Por: Marco Fidel Ramírez
Iván Cepeda resultó, al igual que su amo Gustavo Petro, mal perdedor y aún más fantoche que él. Tomó prestada de Google la definición de “fantoche’’, para justificar el adjetivo que ahora tiene más que merecido el siniestro candidato perdedor de las recientes elecciones presidenciales. “El término fantoche alude principalmente a una persona que por su aspecto estrafalario o sus actos ridículos, resulta grotesca o carece de seriedad, en el lenguaje coloquial también se utiliza como adjetivo despectivo para referirse a alguien presumido, vanidoso y fanfarrón’’.
Justamente esas palabras contundentes le calzan muy bien al presidente saliente y también a su favorito derrotado al que pretendía heredarle el poder. Presumidos porque ambos exhiben una falsa sapiencia, atea e izquierdista con la cual han engañado por años, a punta de discursos falaces, promesas populistas y subsidios irresponsables a la mitad del electorado colombiano. Bien engreído Petro, cínicamente posando de promiscuo playboy tropical, salvador del planeta tierra y creyéndose la mismísima reencarnación de Simón Bolívar en el siglo XXI.
Bien vanidoso autoproclamandose como “irresistible’’, y bien estrafalario luciendo de blanco resplandeciente el día de las elecciones, a manera de mesías comunista, supuestamente limpio y claro, y eso sí con sus enormes lentes oscuros para esconder el rojizo sospechoso de sus ojos y su malvada mirada que para nada disimula la oscuridad de su alma.
Pero Iván Cepeda no se le ha quedado atrás, su acomodaticio criterio democratico lo ha llevado a creerse el genuino jefe de la oposición y a pensar que su votación le ha otorgado el derecho de cogobernar con el presidente De La Espriella, democráticamente elegido por casi 13 millones de colombianos. Olvida el perdedor Cepeda que en democracia se gana o se pierde una elección presidencial, hasta por un solo voto.

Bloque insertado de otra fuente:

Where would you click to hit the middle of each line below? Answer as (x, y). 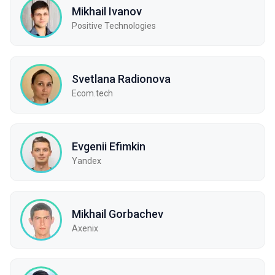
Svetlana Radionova (121, 79)
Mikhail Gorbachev (118, 214)
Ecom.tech (92, 93)
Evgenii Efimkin (109, 146)
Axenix (85, 228)
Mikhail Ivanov (107, 11)
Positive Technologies (114, 25)
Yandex (87, 161)
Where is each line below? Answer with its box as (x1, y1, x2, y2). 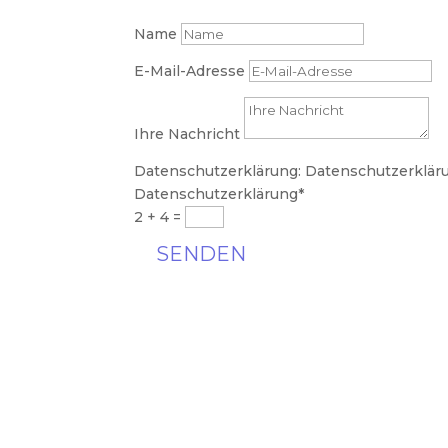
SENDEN (156, 242, 247, 267)
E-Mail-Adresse (134, 62, 246, 81)
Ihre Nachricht (134, 125, 241, 144)
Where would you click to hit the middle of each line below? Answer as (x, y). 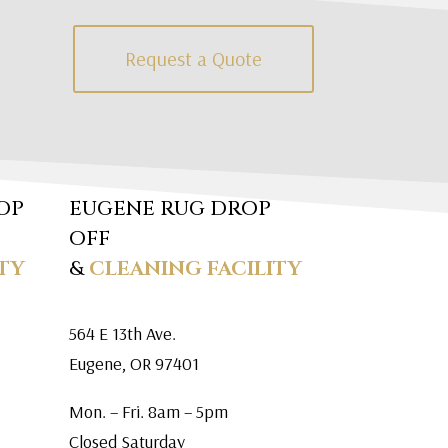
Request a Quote (193, 59)
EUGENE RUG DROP (169, 208)
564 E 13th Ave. (122, 333)
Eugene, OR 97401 (133, 363)
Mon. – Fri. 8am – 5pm (148, 411)
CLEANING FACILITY (192, 268)
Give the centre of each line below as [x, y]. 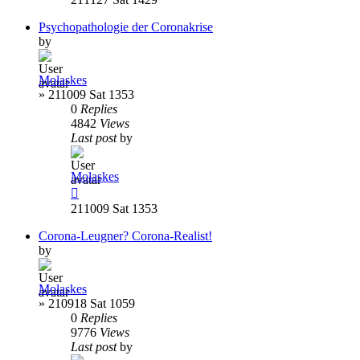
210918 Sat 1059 [92, 303]
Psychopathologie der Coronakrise [126, 27]
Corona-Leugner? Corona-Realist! [125, 235]
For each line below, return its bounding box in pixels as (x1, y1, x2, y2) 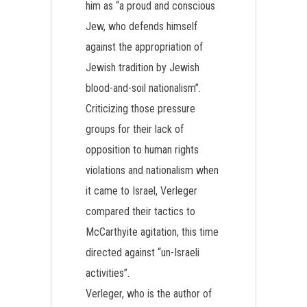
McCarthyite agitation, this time (86, 225, 219, 238)
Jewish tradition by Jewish (86, 61, 199, 74)
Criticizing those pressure (86, 102, 195, 115)
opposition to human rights (86, 143, 199, 156)
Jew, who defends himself (86, 20, 197, 33)
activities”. (86, 267, 130, 280)
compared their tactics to (86, 205, 195, 218)
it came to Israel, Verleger (86, 184, 197, 197)
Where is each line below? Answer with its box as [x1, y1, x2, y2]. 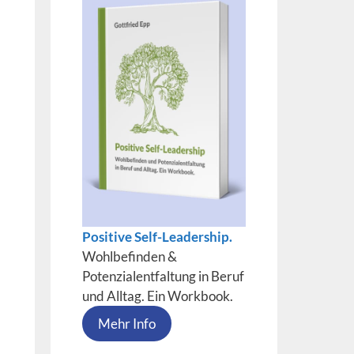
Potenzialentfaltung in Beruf [81, 267, 244, 284]
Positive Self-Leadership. [81, 228, 232, 245]
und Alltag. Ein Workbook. [81, 287, 233, 304]
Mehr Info [97, 314, 156, 332]
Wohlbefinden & [81, 247, 177, 265]
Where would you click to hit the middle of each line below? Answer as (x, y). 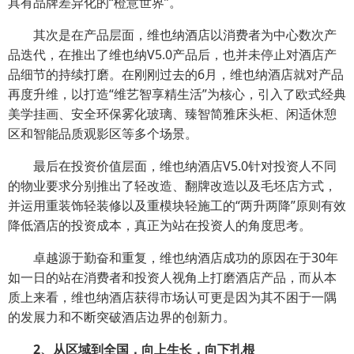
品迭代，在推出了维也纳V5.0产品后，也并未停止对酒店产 (172, 55)
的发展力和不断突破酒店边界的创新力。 (122, 317)
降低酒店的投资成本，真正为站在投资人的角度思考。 (160, 225)
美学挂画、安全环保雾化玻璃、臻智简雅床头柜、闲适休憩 (172, 114)
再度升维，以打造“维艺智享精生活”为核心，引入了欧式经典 (177, 94)
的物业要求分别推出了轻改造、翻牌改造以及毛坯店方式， (172, 186)
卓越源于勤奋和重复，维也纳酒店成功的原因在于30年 (173, 258)
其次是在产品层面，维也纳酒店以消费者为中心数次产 (172, 35)
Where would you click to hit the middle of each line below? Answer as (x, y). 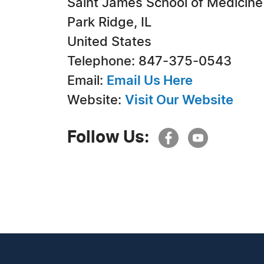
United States (109, 42)
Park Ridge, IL (109, 22)
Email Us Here (150, 81)
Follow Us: (108, 138)
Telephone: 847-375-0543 (149, 61)
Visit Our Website (179, 100)
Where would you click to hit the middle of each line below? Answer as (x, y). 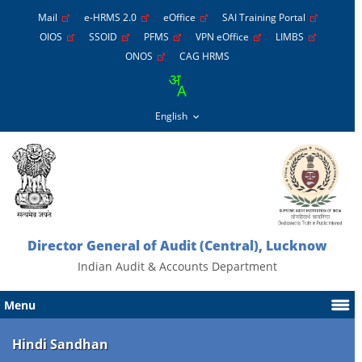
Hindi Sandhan (60, 344)
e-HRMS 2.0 (112, 17)
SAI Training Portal (266, 17)
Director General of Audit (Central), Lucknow (178, 246)
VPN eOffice (224, 37)
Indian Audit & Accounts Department (178, 266)
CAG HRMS (205, 56)
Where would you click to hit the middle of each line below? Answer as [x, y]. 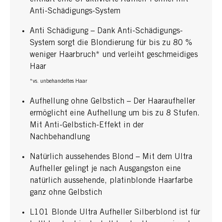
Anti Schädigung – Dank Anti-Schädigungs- [106, 31]
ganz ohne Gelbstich [66, 193]
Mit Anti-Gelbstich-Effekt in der [87, 125]
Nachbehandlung [60, 137]
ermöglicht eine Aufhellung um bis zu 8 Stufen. [115, 113]
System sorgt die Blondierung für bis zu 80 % [111, 43]
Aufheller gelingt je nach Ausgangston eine [105, 169]
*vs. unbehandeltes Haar [58, 81]
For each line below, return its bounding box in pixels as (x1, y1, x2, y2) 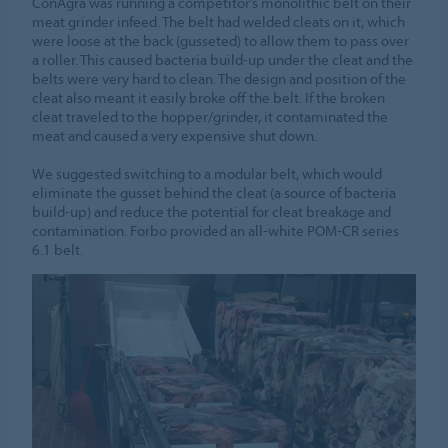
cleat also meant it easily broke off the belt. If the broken (32, 87, 386, 107)
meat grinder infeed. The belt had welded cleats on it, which (32, 11, 406, 31)
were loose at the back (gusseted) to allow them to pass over (32, 30, 410, 50)
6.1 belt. (32, 239, 84, 259)
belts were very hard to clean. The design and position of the (32, 68, 407, 88)
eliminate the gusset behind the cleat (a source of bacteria (32, 182, 397, 202)
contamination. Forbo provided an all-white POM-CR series (32, 220, 400, 240)
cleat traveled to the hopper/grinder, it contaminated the (32, 106, 389, 126)
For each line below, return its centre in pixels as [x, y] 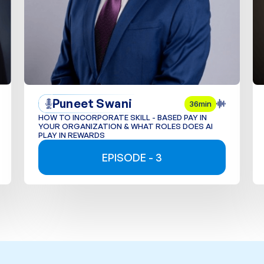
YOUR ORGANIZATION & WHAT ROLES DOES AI [126, 126]
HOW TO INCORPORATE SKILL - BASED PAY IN [123, 118]
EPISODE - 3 [132, 157]
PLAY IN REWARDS [72, 135]
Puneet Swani [92, 104]
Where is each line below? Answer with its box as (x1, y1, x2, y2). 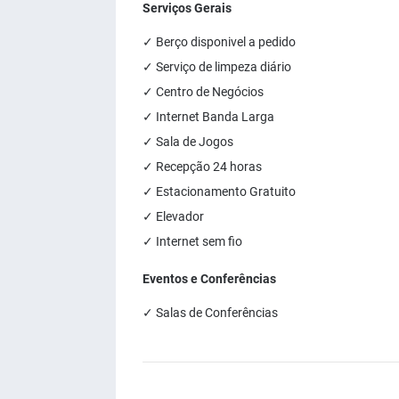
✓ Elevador (142, 209, 204, 224)
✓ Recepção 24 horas (142, 159, 262, 174)
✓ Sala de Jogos (142, 134, 233, 149)
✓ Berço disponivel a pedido (142, 35, 296, 49)
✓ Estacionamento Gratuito (142, 184, 296, 199)
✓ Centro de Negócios (142, 85, 264, 99)
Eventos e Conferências (142, 272, 276, 286)
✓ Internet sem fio (142, 234, 242, 248)
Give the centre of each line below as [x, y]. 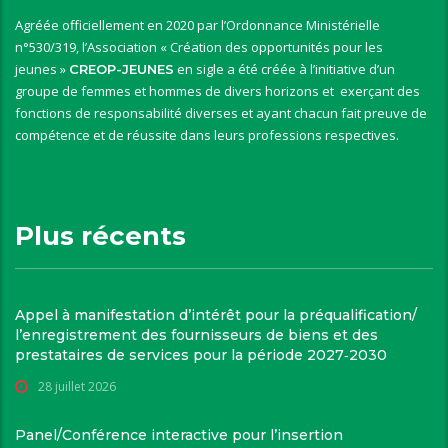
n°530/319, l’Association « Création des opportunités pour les [199, 47]
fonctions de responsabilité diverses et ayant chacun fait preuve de [221, 113]
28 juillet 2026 [77, 387]
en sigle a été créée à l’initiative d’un [284, 69]
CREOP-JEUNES [121, 69]
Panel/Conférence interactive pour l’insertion [179, 435]
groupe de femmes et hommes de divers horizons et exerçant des [217, 91]
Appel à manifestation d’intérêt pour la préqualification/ [216, 315]
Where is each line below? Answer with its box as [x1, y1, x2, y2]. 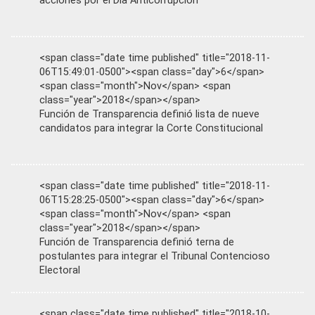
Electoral [39, 264, 80, 276]
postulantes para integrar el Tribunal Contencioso [39, 250, 270, 262]
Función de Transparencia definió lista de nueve [39, 108, 259, 120]
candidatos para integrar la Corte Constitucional [39, 122, 263, 134]
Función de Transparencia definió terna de [39, 236, 234, 248]

Pero lo de Cepeda, con su delirante declaración de “desobediencia civil’’ frente al nuevo gobierno, ya es la tapa. Ha dicho públicamente que no obedeceran las órdenes del nuevo presidente de los colombianos y que seguirán con el cuento de que “vamos por los derechos’’, pero como siempre olvidándose de los deberes y las responsabilidades que nos atañen a todos los ciudadanos. Las condiciones estrafalarias que ha divulgado Cepeda como requisitos para reconocer al presidente De La Espriella, trascienden las fronteras del delirio y caen en el escenario del desconocimiento de la Constitución y la institucionalidad.
Petro y Cepeda, presumidos, vanidosos y estrafalarios, creen que podrán seguir haciendo de las suyas e imponiendo sus locuras a la brava. Pero están muy equivocados pues la era del “tigre’’ ha comenzado y ante la misma no hay “jaguares’’ ni mamertos resentidos que valgan. La ley y el orden han regresado y la democracia ha sido salvada, por la gracia de Dios y con la ayuda del voto cristiano. Se acaba el reinado de los avispados, los aprovechados y los degenerados, y llega el gobierno de la responsabilidad, de la mayordomía, de la defensa de la vida, la familia y los valores patrios.
Y en la tarea de reconstruir el país, que Petro y sus compinches han asaltado, arruinado y postrado, todos debemos colaborar con mucho entusiasmo, diligente trabajo, gran sacrificio, buena voluntad y mucha fe en nuestro buen Dios, que sin lugar a dudas nos ayudará y nos bendecirá. Que se vayan bien lejos los fantoches izquierdistas y con sus berrinches a otra parte, y que Colombia entienda de una vez por todas, que con la izquierda en la presidencia ¡nunca más!